Covering the World — By Ken Lawrence
The Islamic revolution in Iran toppled the regime of Shah Mohammad Reza Pahlavi, sending the shah into exile Jan. 16, 1979. Most Americans remember it as the time when radical students occupied the U.S. Embassy in Tehran and held the residents hostage, dooming President Jimmy Carter’s re-election campaign.
The franking on the June 1, 1979, registered airmail cover from Tehran to Ibiza, a Spanish island in the Mediterranean Sea, reflects the turbulence of the transition from a secular monarchy to an Islamic theocracy.
Stamps issued before the revolution profiled the shah as the nation’s sovereign and commemorated Iran’s participation in international communications: one pictures a communications satellite and another celebrates global postal relations.
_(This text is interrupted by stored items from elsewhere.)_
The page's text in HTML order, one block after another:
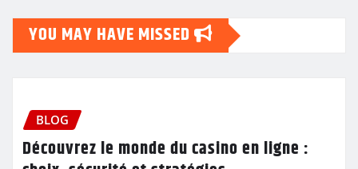
YOU MAY HAVE MISSED
BLOG
Découvrez le monde du casino en ligne :
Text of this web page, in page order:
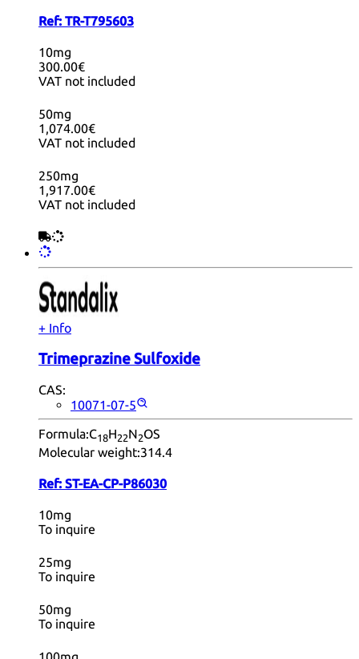
Ref: TR-T795603
10mg
300.00€
VAT not included
50mg
1,074.00€
VAT not included
250mg
1,917.00€
VAT not included
+ Info
Trimeprazine Sulfoxide
CAS:
10071-07-5
Formula:C18H22N2OS
Molecular weight:314.4
Ref: ST-EA-CP-P86030
10mg
To inquire
25mg
To inquire
50mg
To inquire
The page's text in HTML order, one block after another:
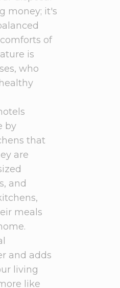
money; it's
of
is
who
by
that
are
and
meals
and adds
living
like
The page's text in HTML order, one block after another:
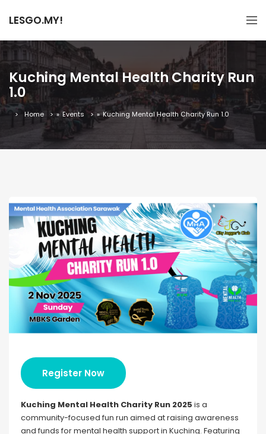
LESGO.MY!
Kuching Mental Health Charity Run
1.0
Home » Events » Kuching Mental Health Charity Run 1.0
Register Now
Kuching Mental Health Charity Run 2025 is a
community-focused fun run aimed at raising awareness
and funds for mental health support in Kuching. Featuring
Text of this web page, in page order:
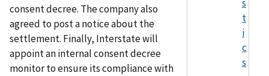
s
t
i
c
s
consent decree. The company also
agreed to post a notice about the
settlement. Finally, Interstate will
appoint an internal consent decree
monitor to ensure its compliance with
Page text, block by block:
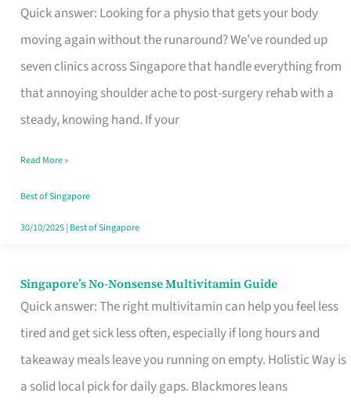
Quick answer: Looking for a physio that gets your body
moving again without the runaround? We’ve rounded up
seven clinics across Singapore that handle everything from
that annoying shoulder ache to post-surgery rehab with a
steady, knowing hand. If your
Physiotherapist
in
Singapore
Fits
Your
Window
Read More »
Best of Singapore
30/10/2025| Best of Singapore
Singapore’s No-Nonsense Multivitamin Guide
Quick answer: The right multivitamin can help you feel less
tired and get sick less often, especially if long hours and
takeaway meals leave you running on empty. Holistic Way is
a solid local pick for daily gaps. Blackmores leans
Singapore’s
No-
Multivitamin
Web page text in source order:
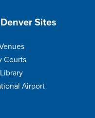
Sites
Courts
Airport
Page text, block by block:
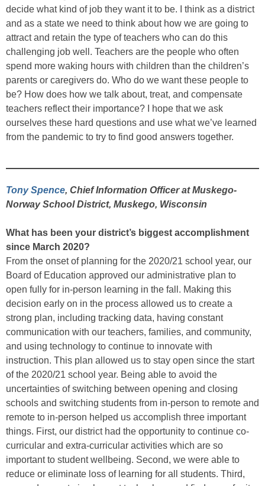
decide what kind of job they want it to be. I think as a district
and as a state we need to think about how we are going to
attract and retain the type of teachers who can do this
challenging job well. Teachers are the people who often
spend more waking hours with children than the children’s
parents or caregivers do. Who do we want these people to
be? How does how we talk about, treat, and compensate
teachers reflect their importance? I hope that we ask
ourselves these hard questions and use what we’ve learned
from the pandemic to try to find good answers together.
Tony Spence, Chief Information Officer at Muskego-
Norway School District, Muskego, Wisconsin
What has been your district’s biggest accomplishment
since March 2020?
From the onset of planning for the 2020/21 school year, our
Board of Education approved our administrative plan to
open fully for in-person learning in the fall. Making this
decision early on in the process allowed us to create a
strong plan, including tracking data, having constant
communication with our teachers, families, and community,
and using technology to continue to innovate with
instruction. This plan allowed us to stay open since the start
of the 2020/21 school year. Being able to avoid the
uncertainties of switching between opening and closing
schools and switching students from in-person to remote and
remote to in-person helped us accomplish three important
things. First, our district had the opportunity to continue co-
curricular and extra-curricular activities which are so
important to student wellbeing. Second, we were able to
reduce or eliminate loss of learning for all students. Third,
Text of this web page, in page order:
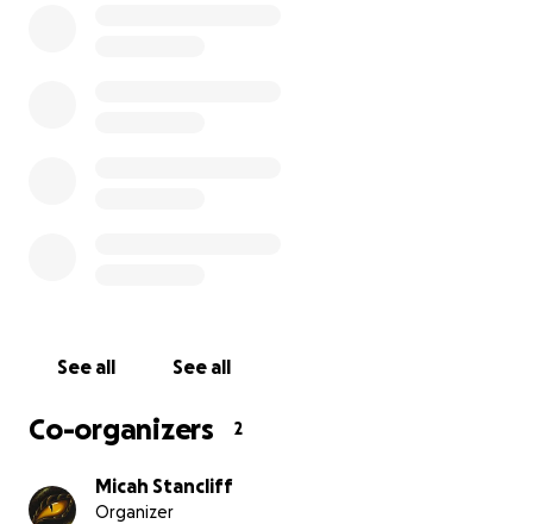
See all See all
Co-organizers 2
Micah Stancliff
Organizer
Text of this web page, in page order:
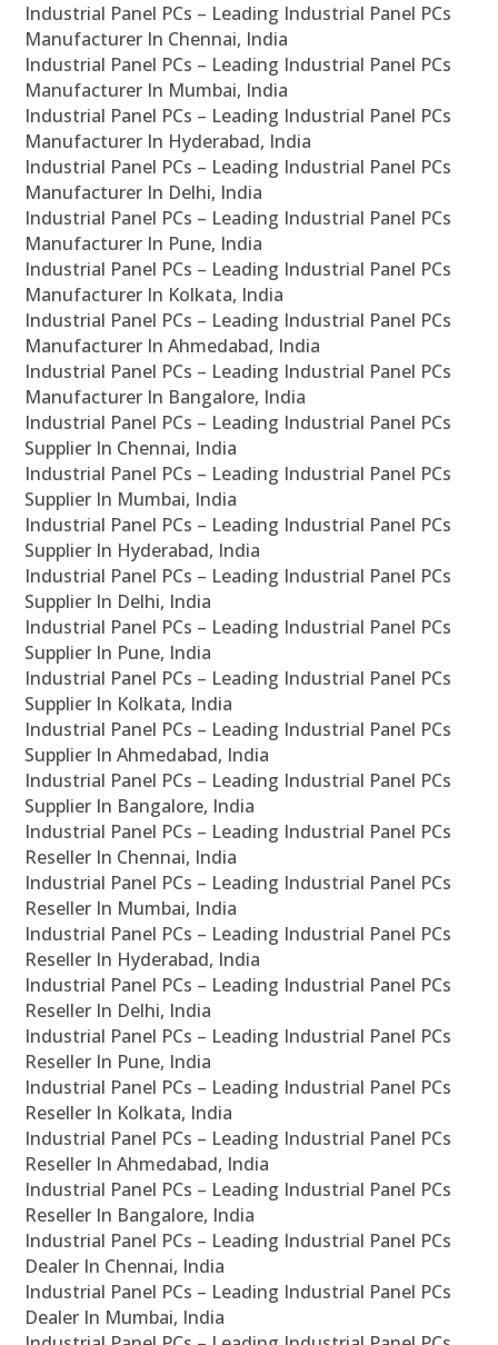
Industrial Panel PCs – Leading Industrial Panel PCs
Manufacturer In Chennai, India
Industrial Panel PCs – Leading Industrial Panel PCs
Manufacturer In Mumbai, India
Industrial Panel PCs – Leading Industrial Panel PCs
Manufacturer In Hyderabad, India
Industrial Panel PCs – Leading Industrial Panel PCs
Manufacturer In Delhi, India
Industrial Panel PCs – Leading Industrial Panel PCs
Manufacturer In Pune, India
Industrial Panel PCs – Leading Industrial Panel PCs
Manufacturer In Kolkata, India
Industrial Panel PCs – Leading Industrial Panel PCs
Manufacturer In Ahmedabad, India
Industrial Panel PCs – Leading Industrial Panel PCs
Manufacturer In Bangalore, India
Industrial Panel PCs – Leading Industrial Panel PCs
Supplier In Chennai, India
Industrial Panel PCs – Leading Industrial Panel PCs
Supplier In Mumbai, India
Industrial Panel PCs – Leading Industrial Panel PCs
Supplier In Hyderabad, India
Industrial Panel PCs – Leading Industrial Panel PCs
Supplier In Delhi, India
Industrial Panel PCs – Leading Industrial Panel PCs
Supplier In Pune, India
Industrial Panel PCs – Leading Industrial Panel PCs
Supplier In Kolkata, India
Industrial Panel PCs – Leading Industrial Panel PCs
Supplier In Ahmedabad, India
Industrial Panel PCs – Leading Industrial Panel PCs
Supplier In Bangalore, India
Industrial Panel PCs – Leading Industrial Panel PCs
Reseller In Chennai, India
Industrial Panel PCs – Leading Industrial Panel PCs
Reseller In Mumbai, India
Industrial Panel PCs – Leading Industrial Panel PCs
Reseller In Hyderabad, India
Industrial Panel PCs – Leading Industrial Panel PCs
Reseller In Delhi, India
Industrial Panel PCs – Leading Industrial Panel PCs
Reseller In Pune, India
Industrial Panel PCs – Leading Industrial Panel PCs
Reseller In Kolkata, India
Industrial Panel PCs – Leading Industrial Panel PCs
Reseller In Ahmedabad, India
Industrial Panel PCs – Leading Industrial Panel PCs
Reseller In Bangalore, India
Industrial Panel PCs – Leading Industrial Panel PCs
Dealer In Chennai, India
Industrial Panel PCs – Leading Industrial Panel PCs
Dealer In Mumbai, India
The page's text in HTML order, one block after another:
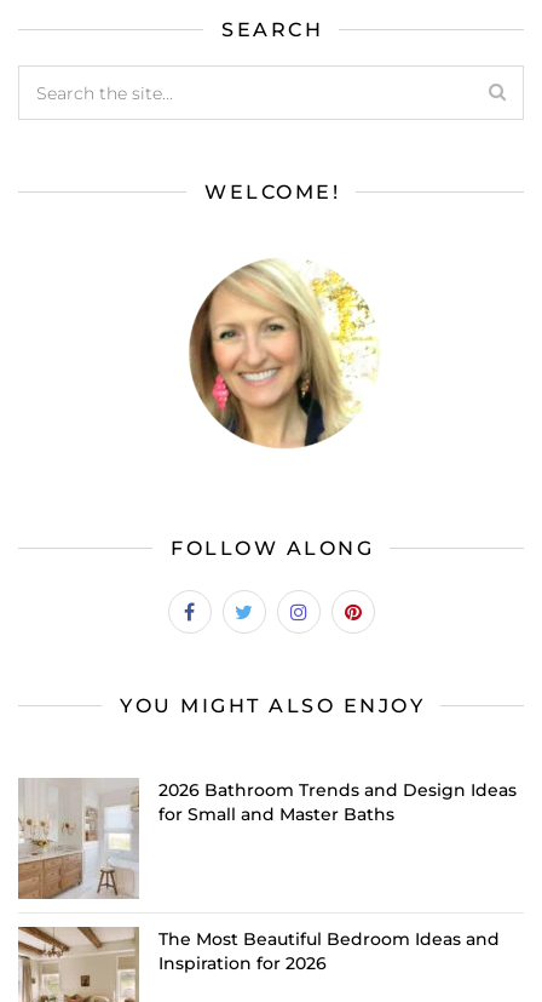
SEARCH
WELCOME!
FOLLOW ALONG
YOU MIGHT ALSO ENJOY
2026 Bathroom Trends and Design Ideas
for Small and Master Baths
The Most Beautiful Bedroom Ideas and
Inspiration for 2026
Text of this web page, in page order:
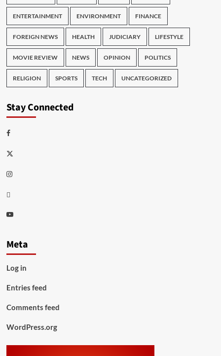
ENTERTAINMENT ENVIRONMENT FINANCE
FOREIGN NEWS HEALTH JUDICIARY LIFESTYLE
MOVIE REVIEW NEWS OPINION POLITICS
RELIGION SPORTS TECH UNCATEGORIZED
Stay Connected
Facebook
Twitter
Instagram
Thread
Youtube
Meta
Log in
Entries feed
Comments feed
WordPress.org
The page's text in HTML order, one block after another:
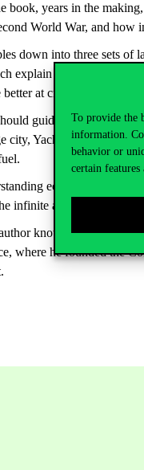
To provide the
information.
behavior or
certain features
book, years in the
World War, and how
down into three sets of
explain how
at creating wealth.
guide international
city, Yachay, or Saudi
economic and
infinite alphabet may be
known for
where he founded the
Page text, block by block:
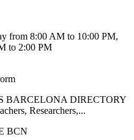
from 8:00 AM to 10:00 PM,
to 2:00 PM
BARCELONA DIRECTORY
Researchers,...
BCN
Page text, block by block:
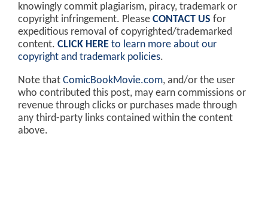
knowingly commit plagiarism, piracy, trademark or
copyright infringement. Please CONTACT US for
expeditious removal of copyrighted/trademarked
content. CLICK HERE to learn more about our
copyright and trademark policies.
Note that ComicBookMovie.com, and/or the user
who contributed this post, may earn commissions or
revenue through clicks or purchases made through
any third-party links contained within the content
above.
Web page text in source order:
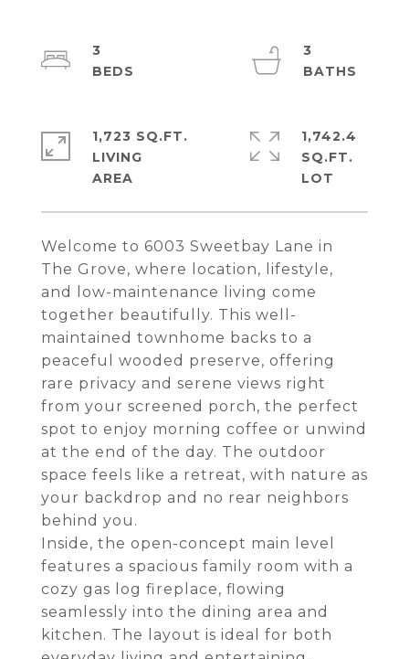
Welcome to 6003 Sweetbay Lane in
The Grove, where location, lifestyle,
and low-maintenance living come
together beautifully. This well-
maintained townhome backs to a
peaceful wooded preserve, offering
rare privacy and serene views right
from your screened porch, the perfect
spot to enjoy morning coffee or unwind
at the end of the day. The outdoor
space feels like a retreat, with nature as
your backdrop and no rear neighbors
behind you.
Inside, the open-concept main level
features a spacious family room with a
cozy gas log fireplace, flowing
seamlessly into the dining area and
kitchen. The layout is ideal for both
3
3
1,723 SQ.FT.
LIVING
1,742.4
SQ.FT.
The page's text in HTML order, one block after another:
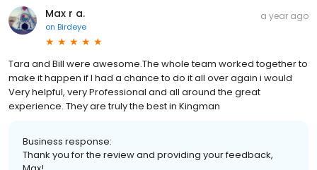
Max r a.
on Birdeye
a year ago
Tara and Bill were awesome.The whole team worked together to
make it happen if I had a chance to do it all over again i would
Very helpful, very Professional and all around the great
experience. They are truly the best in Kingman
Business response:
Thank you for the review and providing your feedback,
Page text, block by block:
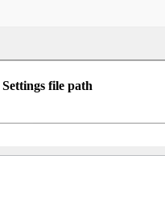
Settings file path
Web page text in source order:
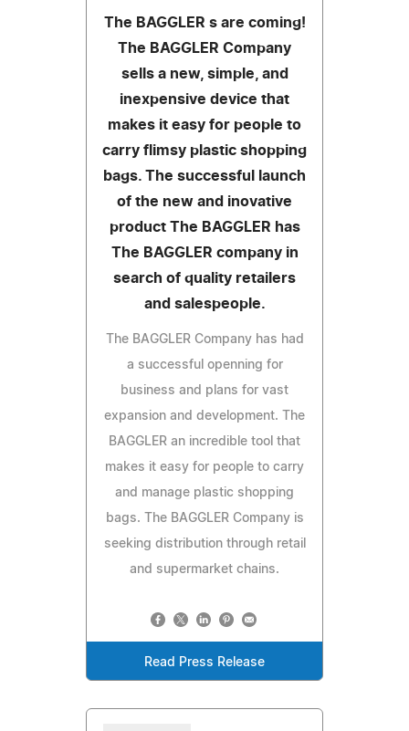
The BAGGLER s are coming!
The BAGGLER Company
sells a new, simple, and
inexpensive device that
makes it easy for people to
carry flimsy plastic shopping
bags. The successful launch
of the new and inovative
product The BAGGLER has
The BAGGLER company in
search of quality retailers
and salespeople.
The BAGGLER Company has had
a successful openning for
business and plans for vast
expansion and development. The
BAGGLER an incredible tool that
makes it easy for people to carry
and manage plastic shopping
bags. The BAGGLER Company is
seeking distribution through retail
and supermarket chains.
Read Press Release
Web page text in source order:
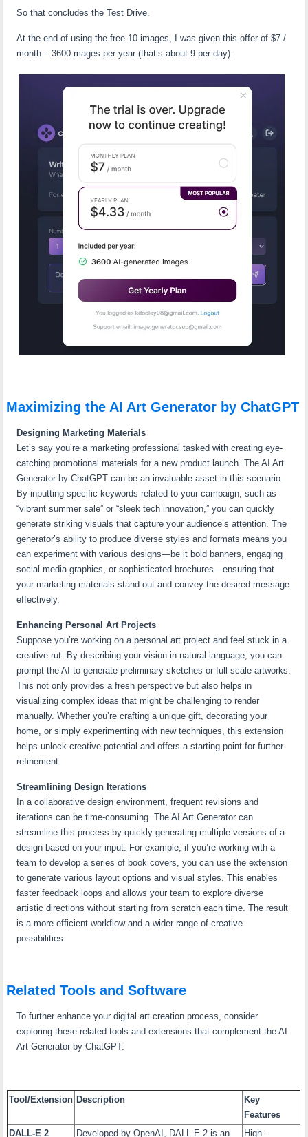
So that concludes the Test Drive.
At the end of using the free 10 images, I was given this offer of $7 /
month – 3600 mages per year (that’s about 9 per day):
Maximizing the AI Art Generator by ChatGPT
Designing Marketing Materials
Let’s say you’re a marketing professional tasked with creating eye-
catching promotional materials for a new product launch. The AI Art
Generator by ChatGPT can be an invaluable asset in this scenario.
By inputting specific keywords related to your campaign, such as
“vibrant summer sale” or “sleek tech innovation,” you can quickly
generate striking visuals that capture your audience’s attention. The
generator’s ability to produce diverse styles and formats means you
can experiment with various designs—be it bold banners, engaging
social media graphics, or sophisticated brochures—ensuring that
your marketing materials stand out and convey the desired message
effectively.
Enhancing Personal Art Projects
Suppose you’re working on a personal art project and feel stuck in a
creative rut. By describing your vision in natural language, you can
prompt the AI to generate preliminary sketches or full-scale artworks.
This not only provides a fresh perspective but also helps in
visualizing complex ideas that might be challenging to render
manually. Whether you’re crafting a unique gift, decorating your
home, or simply experimenting with new techniques, this extension
helps unlock creative potential and offers a starting point for further
refinement.
Streamlining Design Iterations
In a collaborative design environment, frequent revisions and
iterations can be time-consuming. The AI Art Generator can
streamline this process by quickly generating multiple versions of a
design based on your input. For example, if you’re working with a
team to develop a series of book covers, you can use the extension
to generate various layout options and visual styles. This enables
faster feedback loops and allows your team to explore diverse
artistic directions without starting from scratch each time. The result
is a more efficient workflow and a wider range of creative
possibilities.
Related Tools and Software
To further enhance your digital art creation process, consider
exploring these related tools and extensions that complement the AI
Art Generator by ChatGPT:
Tool/Extension Description
Key
Features
DALL-E 2
Developed by OpenAI, DALL-E 2 is an
High-
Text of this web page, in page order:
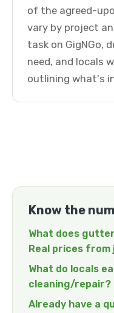
of the agreed-
vary by project
task on GigNGo,
need, and locals
outlining what's
Know the
What does
Real prices from
What do locals
cleaning/repair?
Already have a
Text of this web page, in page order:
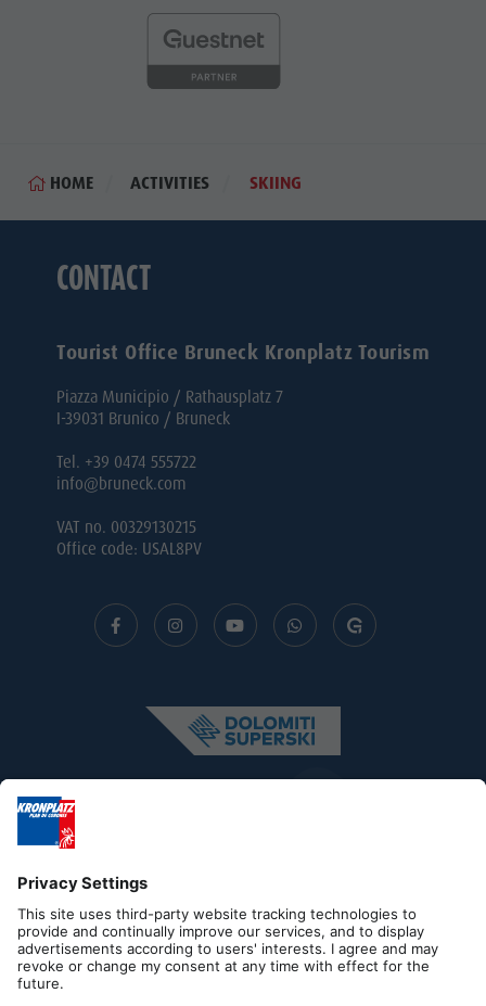
HOME ACTIVITIES SKIING
CONTACT
Tourist Office Bruneck Kronplatz Tourism
Piazza Municipio / Rathausplatz 7
I-39031 Brunico / Bruneck
Tel. +39 0474 555722
info@bruneck.com
VAT no. 00329130215
Office code: USAL8PV
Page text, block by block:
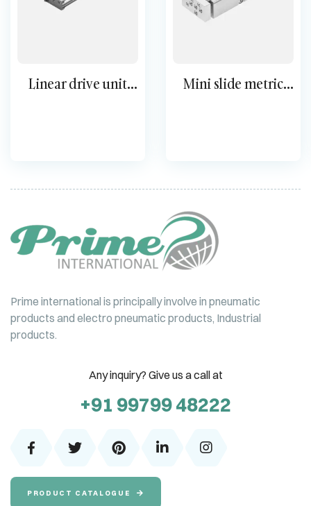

But two stamps have provisional overprints of the revolution in the form of vertical black bars struck through a gold silhouette of the shah after he had been deposed from power.
At the upper left is a 50-dinar postal tax stamp, with denomination and inscription only in the Farsi language.
The tax had been established in 1950 to support the Iranian Red Cross and Red Crescent, and remained in effect until June 1980. The Scott catalog has two listings for this design (Iran Scott RA1 and RA3), but this is actually the sixth variety, issued in 1976.
This combination of prerevolution, revolutionary provisional, and postal tax stamps was possible only during the one-year transition between the revolutionary seizure of power in early 1979 and the consolidation of power by the ayatollahs a year or so later.